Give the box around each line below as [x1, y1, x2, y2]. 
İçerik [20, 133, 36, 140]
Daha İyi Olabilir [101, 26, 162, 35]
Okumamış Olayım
---
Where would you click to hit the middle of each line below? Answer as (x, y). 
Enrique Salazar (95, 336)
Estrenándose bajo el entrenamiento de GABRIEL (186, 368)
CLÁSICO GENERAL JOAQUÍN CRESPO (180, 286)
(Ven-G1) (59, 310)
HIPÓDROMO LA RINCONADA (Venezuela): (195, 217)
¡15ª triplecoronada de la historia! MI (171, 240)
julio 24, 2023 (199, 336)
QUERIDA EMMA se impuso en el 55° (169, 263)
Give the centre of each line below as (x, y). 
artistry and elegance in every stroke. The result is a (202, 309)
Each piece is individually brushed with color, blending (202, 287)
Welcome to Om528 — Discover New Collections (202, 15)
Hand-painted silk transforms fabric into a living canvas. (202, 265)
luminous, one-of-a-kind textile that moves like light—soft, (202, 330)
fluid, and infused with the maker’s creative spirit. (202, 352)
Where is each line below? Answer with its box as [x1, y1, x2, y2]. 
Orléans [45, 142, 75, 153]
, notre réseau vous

• _Exercise objective_
Above are records; repeat only the lines starting at the line with "QUERIDA EMMA se impuso en el 55° (169, 263)" and ending at the line with "Welcome to Om528", exactly as they appear, both included.

• _Task solution_
QUERIDA EMMA se impuso en el 55° (169, 263)
Give the centre of each line below as (x, y). 
artistry and elegance in every stroke. The result is a (202, 309)
Each piece is individually brushed with color, blending (202, 287)
Welcome to Om528 — Discover New Collections (202, 15)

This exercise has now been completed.